Robin Amy Bass

ANOTHER EPISODE: PTSD REVISITED

I remember distinctly the first day that we met
And also, the first time I left, with regret.
I suppose we were young, with our fortunes untold.
I just chalk it up to a youth’s episode

I never expected that we’d reconnect
I long to discover, you tend to dissect
You come with a warning – ‘not easy to take’
I look you straight on – as my heart starts to quake
You look me dead on – “this might be a mistake”-
The thought of you leaving again, makes me shake
(For years I’ve been sleeping – now I’m awake)

And though I am older I’m still not reserved
I never stopped thinking you’re what I deserved
And as I talk faster, I see that you’ve slowed
You say it’s a new start – a bright episode

You say your true colors you never have showed
It’s a brand new beginning – a new episode
And if I sign on it will be quite a trek
‘Cause you are a war torn marine – a train wreck

I’ve heard new doors open, as old ones are closed
And learned it’s not karma, it’s just what I chose
So I nod my head, as I start down this road
And think this is right, here’s a fresh episode

I’ve seen windows open – I’ve watched windows slam
But now I’m with you so I don’t give a damn
“The past is behind us” I say – “don’t you see?”
You say “I don’t know if you’ll like the real me’

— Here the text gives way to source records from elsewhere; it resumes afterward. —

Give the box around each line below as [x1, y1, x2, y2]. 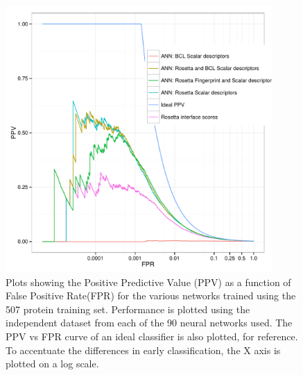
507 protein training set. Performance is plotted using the [6, 301, 250, 316]
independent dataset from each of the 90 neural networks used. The [6, 315, 293, 330]
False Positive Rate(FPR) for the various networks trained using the [6, 288, 296, 303]
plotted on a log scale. [6, 356, 99, 371]
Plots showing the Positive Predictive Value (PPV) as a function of [6, 274, 291, 289]
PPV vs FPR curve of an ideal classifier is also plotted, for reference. [6, 328, 298, 343]
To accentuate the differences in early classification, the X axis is [6, 342, 281, 357]
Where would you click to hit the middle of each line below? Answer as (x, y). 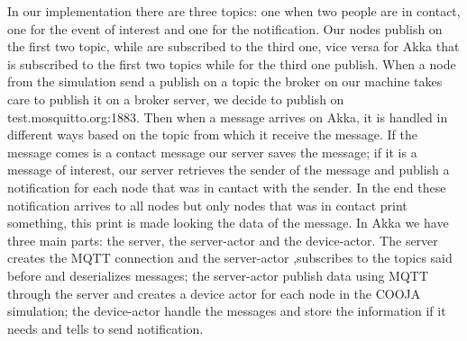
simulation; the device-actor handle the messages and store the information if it (227, 311)
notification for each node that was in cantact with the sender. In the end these (227, 187)
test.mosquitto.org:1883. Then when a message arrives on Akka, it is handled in (228, 117)
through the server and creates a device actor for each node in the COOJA (214, 293)
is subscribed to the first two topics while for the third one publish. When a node (232, 63)
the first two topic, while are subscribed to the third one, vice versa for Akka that (233, 46)
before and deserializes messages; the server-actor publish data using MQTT (218, 275)
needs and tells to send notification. (105, 328)
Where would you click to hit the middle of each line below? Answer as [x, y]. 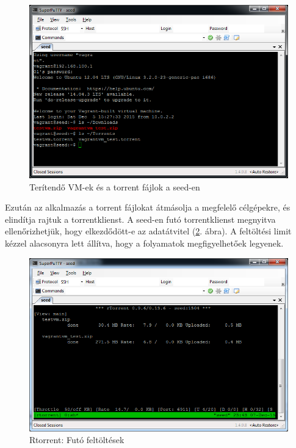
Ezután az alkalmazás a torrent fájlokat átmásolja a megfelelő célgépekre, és [148, 207]
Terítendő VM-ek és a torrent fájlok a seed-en [115, 186]
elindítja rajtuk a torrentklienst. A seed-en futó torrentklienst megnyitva [140, 219]
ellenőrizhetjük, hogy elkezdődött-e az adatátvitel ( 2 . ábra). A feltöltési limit [148, 231]
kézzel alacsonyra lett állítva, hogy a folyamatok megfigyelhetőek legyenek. [144, 243]
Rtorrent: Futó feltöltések [77, 440]
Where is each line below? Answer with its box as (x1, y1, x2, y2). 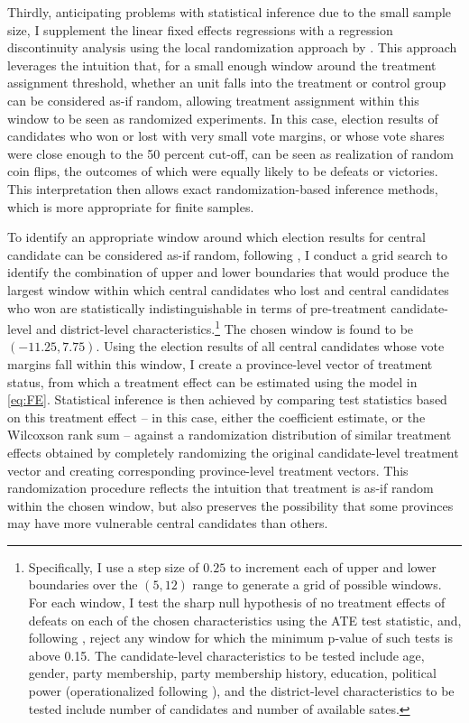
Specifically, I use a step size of (28, 557, 199, 576)
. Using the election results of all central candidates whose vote (96, 337, 445, 356)
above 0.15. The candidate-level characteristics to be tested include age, (28, 645, 425, 664)
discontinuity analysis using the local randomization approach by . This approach (7, 38, 457, 57)
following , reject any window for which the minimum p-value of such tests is (28, 628, 453, 647)
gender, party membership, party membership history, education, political (28, 663, 437, 682)
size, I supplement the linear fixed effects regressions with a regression (7, 20, 393, 39)
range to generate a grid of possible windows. (192, 575, 442, 594)
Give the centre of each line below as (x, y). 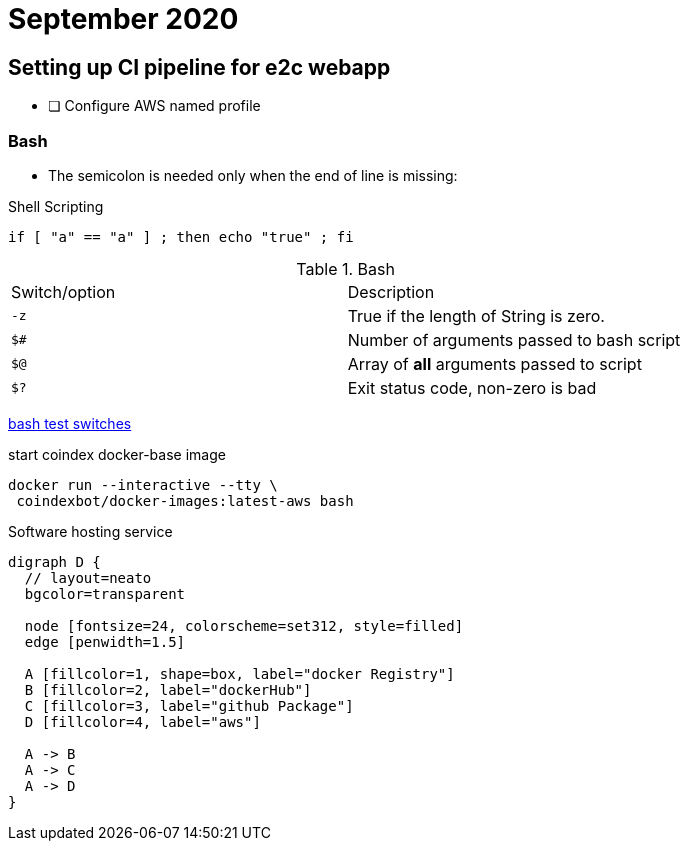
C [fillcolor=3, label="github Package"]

“I already do” – I respond and I blush
“Just tell me the truth – take your time – what’s the rush?”
But you back away – while I think I’ll explode
“It’s not what you think – it’s a long episode.”

“Just tell me the truth” – so you say, “Vietnam”
I try just to listen – I stay very calm
I learn who you are – more and more everyday
I’m meeting the real you – and I choose to stay

Up close right beside you I want to know more
When you shake your head, or you just block the door
And close off the closet, where the baggage is stowed.
You shrug off the pain to a brief episode.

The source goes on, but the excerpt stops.